Dataset items:
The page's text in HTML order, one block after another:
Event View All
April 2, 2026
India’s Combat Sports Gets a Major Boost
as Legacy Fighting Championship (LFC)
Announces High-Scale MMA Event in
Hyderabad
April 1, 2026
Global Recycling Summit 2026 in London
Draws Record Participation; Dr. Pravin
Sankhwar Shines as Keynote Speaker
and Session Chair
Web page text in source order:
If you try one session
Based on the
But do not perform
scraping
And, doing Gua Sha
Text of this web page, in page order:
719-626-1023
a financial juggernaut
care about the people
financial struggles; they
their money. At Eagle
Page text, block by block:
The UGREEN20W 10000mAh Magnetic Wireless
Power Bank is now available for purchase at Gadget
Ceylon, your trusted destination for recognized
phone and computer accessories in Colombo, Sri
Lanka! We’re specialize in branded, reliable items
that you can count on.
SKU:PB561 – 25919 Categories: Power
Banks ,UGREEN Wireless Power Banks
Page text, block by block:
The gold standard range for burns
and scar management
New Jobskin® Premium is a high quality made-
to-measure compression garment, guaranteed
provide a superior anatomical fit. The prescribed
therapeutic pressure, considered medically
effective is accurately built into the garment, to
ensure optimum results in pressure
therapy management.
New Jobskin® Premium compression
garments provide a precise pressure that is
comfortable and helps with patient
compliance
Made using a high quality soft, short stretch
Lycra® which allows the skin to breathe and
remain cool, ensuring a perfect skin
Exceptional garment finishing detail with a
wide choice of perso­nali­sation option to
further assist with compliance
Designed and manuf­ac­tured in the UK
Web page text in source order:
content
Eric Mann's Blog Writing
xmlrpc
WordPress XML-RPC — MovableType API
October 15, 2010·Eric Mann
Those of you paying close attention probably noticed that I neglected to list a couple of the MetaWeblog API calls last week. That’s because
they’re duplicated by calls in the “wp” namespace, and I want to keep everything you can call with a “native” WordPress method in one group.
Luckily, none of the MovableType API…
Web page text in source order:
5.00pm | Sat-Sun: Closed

--

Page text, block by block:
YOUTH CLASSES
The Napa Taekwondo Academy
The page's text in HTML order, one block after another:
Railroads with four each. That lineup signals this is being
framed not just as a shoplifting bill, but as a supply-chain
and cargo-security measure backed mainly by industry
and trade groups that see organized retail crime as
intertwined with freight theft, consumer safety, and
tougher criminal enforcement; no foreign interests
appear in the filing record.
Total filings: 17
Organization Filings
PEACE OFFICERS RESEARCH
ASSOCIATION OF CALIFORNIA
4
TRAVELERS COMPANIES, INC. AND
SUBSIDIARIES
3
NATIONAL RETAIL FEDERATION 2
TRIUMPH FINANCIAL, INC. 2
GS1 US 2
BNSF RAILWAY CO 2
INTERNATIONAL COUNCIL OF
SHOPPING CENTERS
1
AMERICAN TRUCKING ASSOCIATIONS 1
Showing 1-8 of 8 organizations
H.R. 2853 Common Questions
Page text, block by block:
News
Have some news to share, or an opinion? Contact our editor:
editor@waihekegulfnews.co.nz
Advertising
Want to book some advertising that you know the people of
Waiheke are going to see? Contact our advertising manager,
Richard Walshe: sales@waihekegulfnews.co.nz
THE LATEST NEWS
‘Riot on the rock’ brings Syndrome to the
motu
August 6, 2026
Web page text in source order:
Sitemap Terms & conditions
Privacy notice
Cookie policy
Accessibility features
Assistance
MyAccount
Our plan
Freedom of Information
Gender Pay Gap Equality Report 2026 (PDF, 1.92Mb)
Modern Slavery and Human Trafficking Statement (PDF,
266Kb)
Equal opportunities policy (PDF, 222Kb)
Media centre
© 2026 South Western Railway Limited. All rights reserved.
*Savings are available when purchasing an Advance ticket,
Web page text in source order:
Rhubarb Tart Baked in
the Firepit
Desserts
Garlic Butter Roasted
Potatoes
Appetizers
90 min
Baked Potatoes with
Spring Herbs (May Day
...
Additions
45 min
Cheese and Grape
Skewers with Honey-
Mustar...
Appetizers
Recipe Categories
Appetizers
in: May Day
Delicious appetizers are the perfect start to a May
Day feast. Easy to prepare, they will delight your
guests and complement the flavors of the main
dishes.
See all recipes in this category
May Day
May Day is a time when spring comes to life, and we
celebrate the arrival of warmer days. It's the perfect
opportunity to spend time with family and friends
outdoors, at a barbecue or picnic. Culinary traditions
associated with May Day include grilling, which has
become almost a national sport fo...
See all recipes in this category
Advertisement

---

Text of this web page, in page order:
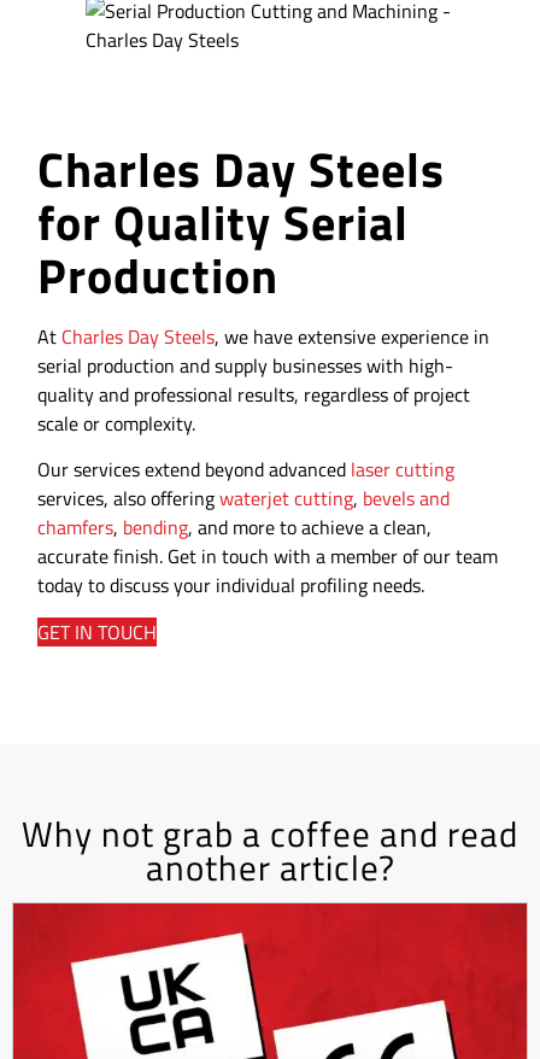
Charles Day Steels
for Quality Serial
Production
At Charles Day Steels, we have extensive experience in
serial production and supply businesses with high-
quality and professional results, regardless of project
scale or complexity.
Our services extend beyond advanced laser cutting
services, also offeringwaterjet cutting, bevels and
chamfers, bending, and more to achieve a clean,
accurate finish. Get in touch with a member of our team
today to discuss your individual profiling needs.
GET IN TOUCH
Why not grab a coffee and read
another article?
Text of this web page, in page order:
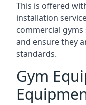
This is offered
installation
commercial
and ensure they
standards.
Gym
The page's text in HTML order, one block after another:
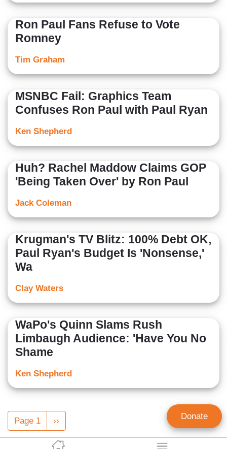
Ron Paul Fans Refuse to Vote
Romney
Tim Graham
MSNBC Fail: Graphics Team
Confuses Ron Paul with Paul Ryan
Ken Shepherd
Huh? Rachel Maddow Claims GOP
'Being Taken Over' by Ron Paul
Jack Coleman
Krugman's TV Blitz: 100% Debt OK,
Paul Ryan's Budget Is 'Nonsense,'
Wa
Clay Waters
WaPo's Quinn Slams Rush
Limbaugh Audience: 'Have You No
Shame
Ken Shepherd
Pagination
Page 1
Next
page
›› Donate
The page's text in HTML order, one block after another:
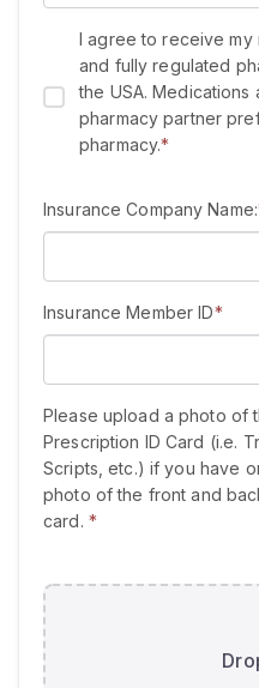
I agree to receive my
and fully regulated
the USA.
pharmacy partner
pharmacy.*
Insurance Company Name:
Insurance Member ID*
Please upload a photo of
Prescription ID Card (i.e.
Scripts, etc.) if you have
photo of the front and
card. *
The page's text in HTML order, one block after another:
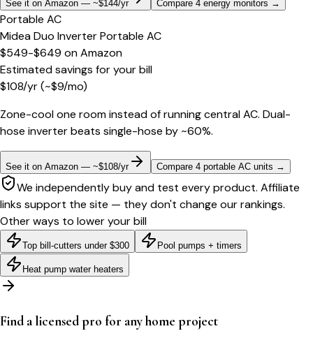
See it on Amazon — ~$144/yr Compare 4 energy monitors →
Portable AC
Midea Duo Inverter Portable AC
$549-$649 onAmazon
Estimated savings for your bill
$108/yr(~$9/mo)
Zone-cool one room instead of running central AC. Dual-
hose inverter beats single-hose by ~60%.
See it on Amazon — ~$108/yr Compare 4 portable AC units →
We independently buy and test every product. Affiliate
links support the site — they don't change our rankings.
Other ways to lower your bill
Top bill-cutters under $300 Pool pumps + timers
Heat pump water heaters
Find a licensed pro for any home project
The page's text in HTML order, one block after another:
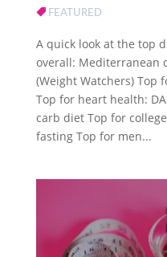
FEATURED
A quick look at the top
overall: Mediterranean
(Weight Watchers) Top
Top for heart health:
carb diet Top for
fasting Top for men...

▶ **Problem details**
Give back exactly the lines above starting at the line where "SUBSIDIARIES" appears and ending at the line where "Day feast. Easy" appears, both included, with no other lines.

▶ **Completed task**
SUBSIDIARIES
3
NATIONAL RETAIL FEDERATION 2
TRIUMPH FINANCIAL, INC. 2
GS1 US 2
BNSF RAILWAY CO 2
INTERNATIONAL COUNCIL OF
SHOPPING CENTERS
1
AMERICAN TRUCKING ASSOCIATIONS 1
Showing 1-8 of 8 organizations
H.R. 2853 Common Questions
Page text, block by block:
News
Have some news to share, or an opinion? Contact our editor:
editor@waihekegulfnews.co.nz
Advertising
Want to book some advertising that you know the people of
Waiheke are going to see? Contact our advertising manager,
Richard Walshe: sales@waihekegulfnews.co.nz
THE LATEST NEWS
‘Riot on the rock’ brings Syndrome to the
motu
August 6, 2026
Web page text in source order:
Sitemap Terms & conditions
Privacy notice
Cookie policy
Accessibility features
Assistance
MyAccount
Our plan
Freedom of Information
Gender Pay Gap Equality Report 2026 (PDF, 1.92Mb)
Modern Slavery and Human Trafficking Statement (PDF,
266Kb)
Equal opportunities policy (PDF, 222Kb)
Media centre
© 2026 South Western Railway Limited. All rights reserved.
*Savings are available when purchasing an Advance ticket,
Web page text in source order:
Rhubarb Tart Baked in
the Firepit
Desserts
Garlic Butter Roasted
Potatoes
Appetizers
90 min
Baked Potatoes with
Spring Herbs (May Day
...
Additions
45 min
Cheese and Grape
Skewers with Honey-
Mustar...
Appetizers
Recipe Categories
Appetizers
in: May Day
Delicious appetizers are the perfect start to a May
Day feast. Easy to prepare, they will delight your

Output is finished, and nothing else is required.